The easiest way to do this pattern-matching would be to just allow
landingpad to encode that a handler is a catch-all terminate handler, and
say that the semantics of that allow the handler to not actually be
executed. We do fairly similar things already with filters, I think.

John.

So perhaps a viable rule is that every CallInst in a nounwind function
can be marked as nounwind (even though the callee for said CallInst
can't be)?

-- Sanjoy

That should be an implicit assumption when a given function has the attribute. A `isCallNounwind(CallSite &C)` should be allowed to be implemented conceptually: return C.getCaller()->hasNounwindAttr() || C.getCaller()->hasNounwindAttr();

I’m still not sure what is LLVM doing differently for such calls thought? Why is it useful to know that a call is nounwind?
I thought it is only useful to be able to turn invoke into calls, but what else?

Thanks,

What isn’t clear to me still is : why shouldn't this be transitive?
In the example you’re showing, for a caller of f() in bar, what is the
advantage of knowing that f() is nounwind if it an exception can still be
thrown? What does it allow?

We know an exception cannot unwind out of f. An exception can be thrown
inside something that f calls, but it must be caught before it unwinds
beyond f.

So perhaps a viable rule is that every CallInst in a nounwind function
can be marked as nounwind (even though the callee for said CallInst
can't be)?

That should be an implicit assumption when a given function has the attribute. A `isCallNounwind(CallSite &C)` should be allowed to be implemented conceptually: return C.getCaller()->hasNounwindAttr() || C.getCaller()->hasNounwindAttr();

I’m still not sure what is LLVM doing differently for such calls thought? Why is it useful to know that a call is nounwind?
I thought it is only useful to be able to turn invoke into calls, but what else?
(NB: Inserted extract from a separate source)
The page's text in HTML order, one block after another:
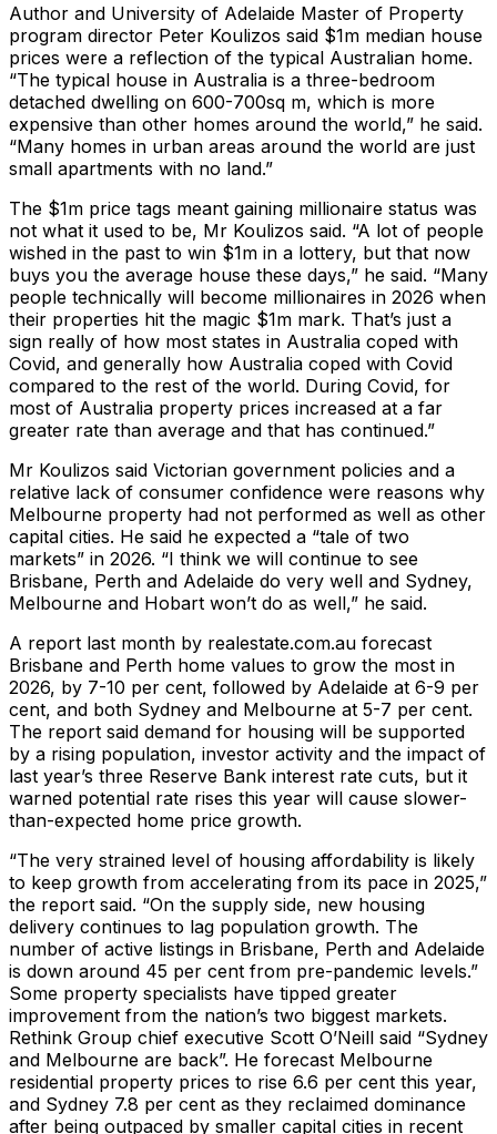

Because nounwind functions do not have an implicit throw edge, you can
do things like:

call @readnone_nounwind()
int k = a / b;

==>

int k = a / b;
call @readnone_nounwind()

Unfortunately the readnone (or readonly) is important in LLVM today;
since the informal semantics today are readnone or readonly functions
can't exit(0) or infloop.

-- Sanjoy

Thanks for the example!